Install required packages and dependencies:

pip install -r requirements.txt

Install transformers from source (required for tokenizers dependencies):

pip install git+https://github.com/huggingface/transformers

Model Descriptions

Legal-BERT

Training Data

The pretraining corpus was constructed by ingesting the entire Harvard Law case corpus from 1965 to the present. The size of this corpus (37GB) is substantial, representing 3,446,187 legal decisions across all federal and state courts, and is larger than the size of the BookCorpus/Wikipedia corpus originally used to train BERT (15GB). We randomly sample 10% of decisions from this corpus as a holdout set, which we use to create the CaseHOLD dataset. The remaining 90% is used for pretraining.

Training Objective

This model is initialized with the base BERT model (uncased, 110M parameters), bert-base-uncased, and trained for an additional 1M steps on the MLM and NSP objective, with tokenization and sentence segmentation adapted for legal text (cf. the paper).

Custom Legal-BERT

Training Data

Same pretraining corpus as Legal-BERT

Training Objective

This model is pretrained from scratch for 2M steps on the MLM and NSP objective, with tokenization and sentence segmentation adapted for legal text (cf. the paper).

The model also uses a custom domain-specific legal vocabulary. The vocabulary set is constructed using SentencePiece on a subsample (approx. 13M) of sentences from our pretraining corpus, with the number of tokens fixed to 32,000.

BERT (double)

Training Data

BERT (double) is pretrained using the same English Wikipedia corpus that the base BERT model (uncased, 110M parameters), bert-base-uncased, was pretrained on. For more information on the pretraining corpus, refer to the BERT: Pre-training of Deep Bidirectional Transformers for Language Understanding paper.

Training Objective

This model is initialized with the base BERT model (uncased, 110M parameters), bert-base-uncased, and trained for an additional 1M steps on the MLM and NSP objective.

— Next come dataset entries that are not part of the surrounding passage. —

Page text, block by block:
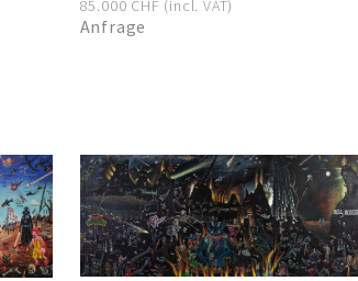
85.000 CHF (incl. VAT)
Anfrage
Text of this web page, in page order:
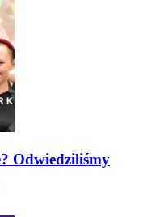
Odwiedziliśmy
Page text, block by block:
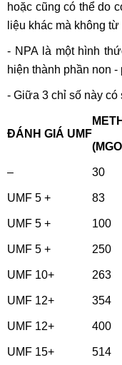
hoặc cũng có thể do
liệu khác mà không
- NPA là một hình
hiện thành phần non -
- Giữa 3 chỉ số này
ĐÁNH GIÁ UMF
– 30
UMF 5 + 83
UMF 5 + 100
UMF 5 + 250
UMF 10+ 263
UMF 12+ 354
UMF 12+ 400
UMF 15+ 514

This facilitates a direct comparison to our BERT-based models for the legal domain, Legal-BERT and Custom Legal-BERT, which are also pretrained for 2M total steps.

Legal Benchmark Task Descriptions

Overruling

We release the Overruling dataset in conjunction with Casetext, the creators of the dataset.

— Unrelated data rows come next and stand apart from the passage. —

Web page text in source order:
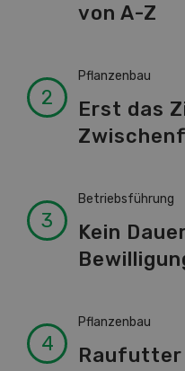
von A-Z
Pflanzenbau
Erst das
Betriebsführung
Kein
Pflanzenbau
Raufutter

The Overruling dataset corresponds to the task of determining when a sentence is overruling a prior decision. This is a binary classification task, where positive examples are overruling sentences and negative examples are non-overruling sentences extracted from legal opinions. In law, an overruling sentence is a statement that nullifies a previous case decision as a precedent, by a constitutionally valid statute or a decision by the same or higher ranking court which establishes a different rule on the point of law involved. The Overruling dataset consists of 2,400 examples.

Terms of Service

We provide a link to the Terms of Service dataset, created and made publicly accessible by the authors of CLAUDETTE: an automated detector of potentially unfair clauses in online terms of service (Lippi et al., 2019).

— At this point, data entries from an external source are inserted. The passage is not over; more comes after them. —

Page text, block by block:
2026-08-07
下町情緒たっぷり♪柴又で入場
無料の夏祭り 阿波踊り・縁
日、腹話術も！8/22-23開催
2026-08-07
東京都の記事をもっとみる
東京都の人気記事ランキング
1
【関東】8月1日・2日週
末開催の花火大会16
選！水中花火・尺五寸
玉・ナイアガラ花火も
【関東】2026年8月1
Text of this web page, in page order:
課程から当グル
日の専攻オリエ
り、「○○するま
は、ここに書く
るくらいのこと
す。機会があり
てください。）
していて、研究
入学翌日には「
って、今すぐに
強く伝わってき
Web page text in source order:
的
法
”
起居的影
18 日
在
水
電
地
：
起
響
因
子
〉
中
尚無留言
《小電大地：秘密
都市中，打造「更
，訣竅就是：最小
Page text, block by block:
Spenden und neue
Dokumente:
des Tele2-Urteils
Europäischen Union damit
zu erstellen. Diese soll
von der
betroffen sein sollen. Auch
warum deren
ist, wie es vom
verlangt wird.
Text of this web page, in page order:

The Terms of Service dataset corresponds to the task of identifying whether contractual terms are potentially unfair. This is a binary classification task, where positive examples are potentially unfair contractual terms (clauses) from the terms of service in consumer contracts. Article 3 of the Directive 93/13 on Unfair Terms in Consumer Contracts defines an unfair contractual term as follows. A contractual term is unfair if: (1) it has not been individually negotiated; and (2) contrary to the requirement of good faith, it causes a significant imbalance in the parties rights and obligations, to the detriment of the consumer. The Terms of Service dataset consists of 9,414 examples.

CaseHOLD

We release the CaseHOLD dataset, created by the authors of our paper, When Does Pretraining Help? Assessing Self-Supervised Learning for Law and the CaseHOLD Dataset of 53,000+ Legal Holdings (Zheng and Guha et al., 2021).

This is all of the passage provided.